I came across many videographers that find the 5000K color a tad too warm for their daylight fill. That is why I ditched the Cree MTG-2 and went for the XM-L2's. They are very picky and particular about the color rendition. I only wished the MTG-2 came in cooler flavors just for that reason. The Hyperboost is really in a class of its' own considering the ability to have a 3.2A output and driving to 80V, as well as being dimmable and compact. I have made many prototypes with the low CRI cool versions of the XML/XMl-2 and did not have any issues with off-color casts. I did however see a small but noticeable difference in the 3000Kish variety between the 90 CRI's as compared with the 75-80 ones. Hard to describe but preferable in video output to monitor and face colors. What I also want to see is a 24 volt 3A led (75W) which would be ideal with the Hyperboost from a 14.4 V DC LiIon brick.


----------



## jeffosborne (Mar 7, 2014)

White LED's with lesser CRI values can be improved by adding red and cyan LEDs to the mix:

http://www.candlepowerforums.com/vb...Rebel-LED-flood-light-with-red-and-cyan-boost

Jeff


----------



## chaosdsm (Mar 10, 2014)

Not sure what kind of LED's, driver, etc... they may be using, but Lumos with variable CCT from 3200K - 5600K, claims up to 98CRI with their LED lighting: I know it's not DIY, but perhaps, some research might turn up some useful info on what they use & how they build to further your ideas???

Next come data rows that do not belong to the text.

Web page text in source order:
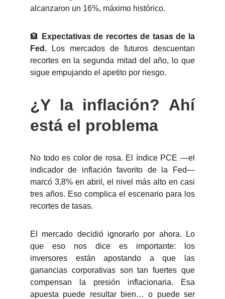
alcanzaron un 16%, máximo histórico.
🏦
Expectativas de recortes de tasas de la
Fed. Los mercados de futuros descuentan
recortes en la segunda mitad del año, lo que
sigue empujando el apetito por riesgo.
¿Y la inflación? Ahí
está el problema
No todo es color de rosa. El índice PCE —el
indicador de inflación favorito de la Fed—
marcó 3,8% en abril, el nivel más alto en casi
tres años. Eso complica el escenario para los
recortes de tasas.
El mercado decidió ignorarlo por ahora. Lo
que eso nos dice es importante: los
inversores están apostando a que las
ganancias corporativas son tan fuertes que
compensan la presión inflacionaria. Esa
apuesta puede resultar bien… o puede ser
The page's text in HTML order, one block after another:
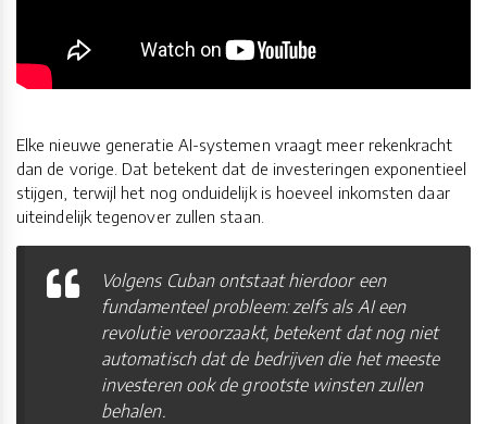
Elke nieuwe generatie AI-systemen vraagt meer rekenkracht
dan de vorige. Dat betekent dat de investeringen exponentieel
stijgen, terwijl het nog onduidelijk is hoeveel inkomsten daar
uiteindelijk tegenover zullen staan.
Volgens Cuban ontstaat hierdoor een
fundamenteel probleem: zelfs als AI een
revolutie veroorzaakt, betekent dat nog niet
automatisch dat de bedrijven die het meeste
investeren ook de grootste winsten zullen
behalen.

*300MK* 50W / 400W Tungsten Equiv. 12" x 12"
CRI 98 @ 3,200K
CRI 95 @ 5,600K 
1,100 lux @ 3.3' (1.0 m) @ 3,200K
1,200 lux @ 3.3' (1.0 m) @ 5,600K 

*500MKL* 120W / 800W Tungsten Equiv. 20 x 13"
CRI 98 @ 3,200K
CRI 95 @ 5,600K 
2,000 lux @ 3.3' (1.0 m) @ 3,200K
2,300 lux @ 3.3' (1.0 m) @ 5,600K 

*700MKL* 200W / 1500W Tungsten Equiv. 29 x 18"
CRI 98 @ 3,200K
CRI 95 @ 5,600K 
6,400 lux @ 3.3' (1.0 m) @ 3,200K
7,200 lux @ 3.3' (1.0 m) @ 5,600K


----------



## Briankauf (Mar 10, 2014)

Cool products from lumos. I haven't been able to dig up any info on which LEDs they are using.. But at that price point, i would guess they are hand selecting their LEDs at a premium. Perhaps they buy large quantities and pick out those examples that fit their needs...

as for the mixed colors.. I would fear that i would have a really hard time hitting the perfect balance without some high end equipment. I used mixed color leds fornmy reef lighting and i am still fine tuning the color mix a year later


----------



## Briankauf (Mar 11, 2014)

Alright, so I am getting my parts list together, and I would LOVE a double check from you fine folks.

Here is my plan - I will build 6 LED lights in total, 3x at 5000K and 3x at 3000K.

Parts:

1.) Enclosure/Heatsink - Each one will use a 6" MakersLED enclosure/Heatsink. I used these for my reef aquarium lights and loved them.
2.) LEDs - 3000K - CREE XM-L2 Bin: *[url]http://www.cutter.com.au/proddetail.php?prod=cut1711&cat=176*[/URL]* 
5000K - CREE XM-L2 Bin: T6 - Voltage per LED: 3V Amperage: 3A **[url]http://www.cutter.com.au/proddetail.php?prod=cut1624*[/URL]* 
3.) Driver - For each enclosure, the voltage requirement would be 3V * 12 = 36V at 3A = 108W (though, I am intending to underdrive the LEDs a bit to make them operate a bit more efficiently, so we call it 100W). 
I am thinking the Hyperboost - At 100W it would require some active cooling (I'll use a silent-ish fan), but it has been done: [url]http://www.candlepowerforums.com/vb/showthread.php?318378-Too-bright...&p=3691548&viewfull=1#post3691548[/URL]
4.) Optics -- I am looking through the LEDIL stuff, but for this I am still a bit lost -- any suggestions for a nice tight (35 degree) even beam from each LED?

Thanks!!*


----------



## kbec (Sep 28, 2014)

I was thinking of the same type of thing you seem to be trying to do. I am looking to either make LED type Fresnel or just buy some of those As Arri tungsten clones.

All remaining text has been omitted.